In response to criticisms about the music being too overpowering and at times drowning out the dialogue, Nolan told The Hollywood Reporter: "Many of the filmmakers I’ve admired over the years have used sound in bold and adventurous ways. I don’t agree with the idea that you can only achieve clarity through dialogue. Clarity of story, clarity of emotions—I  try to achieve that in a very layered way using all the different things at my disposal—picture and sound."

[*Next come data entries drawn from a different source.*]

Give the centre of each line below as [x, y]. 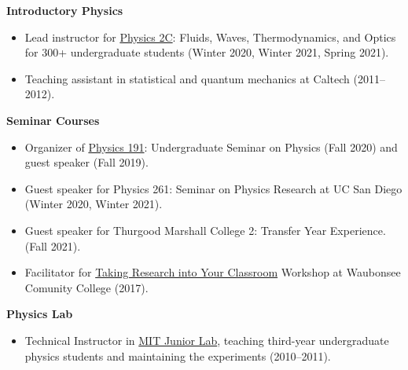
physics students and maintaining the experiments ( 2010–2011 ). [178, 355]
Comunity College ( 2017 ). [86, 287]
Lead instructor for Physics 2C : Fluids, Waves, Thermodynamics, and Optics [210, 37]
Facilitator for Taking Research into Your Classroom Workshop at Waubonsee [213, 272]
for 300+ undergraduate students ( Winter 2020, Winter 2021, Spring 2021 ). [207, 52]
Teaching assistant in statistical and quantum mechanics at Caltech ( [191, 78]
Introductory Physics [65, 10]
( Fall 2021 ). [53, 245]
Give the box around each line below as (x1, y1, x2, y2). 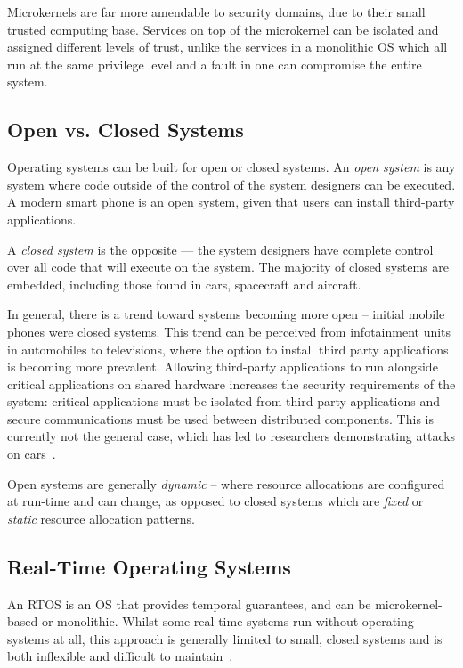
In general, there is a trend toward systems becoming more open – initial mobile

Jonathan Broxton of Movie Music UK acclaimed the album, stating, "The orchestration choices, especially the stripped down ensemble and the use of the pipe organ, shows a composer not afraid to think outside the box, and find unique solutions to the musical problems his film presents, and the emotional content of the score is high, but not overwhelming", and summarised with, "It's an absolute lock for an Oscar nomination, and is one of the best scores of 2014." Tangerine Circus's guitarist Francesc Messeguer cited the score and the film as one of his top 5 favorite albums and films, respectively.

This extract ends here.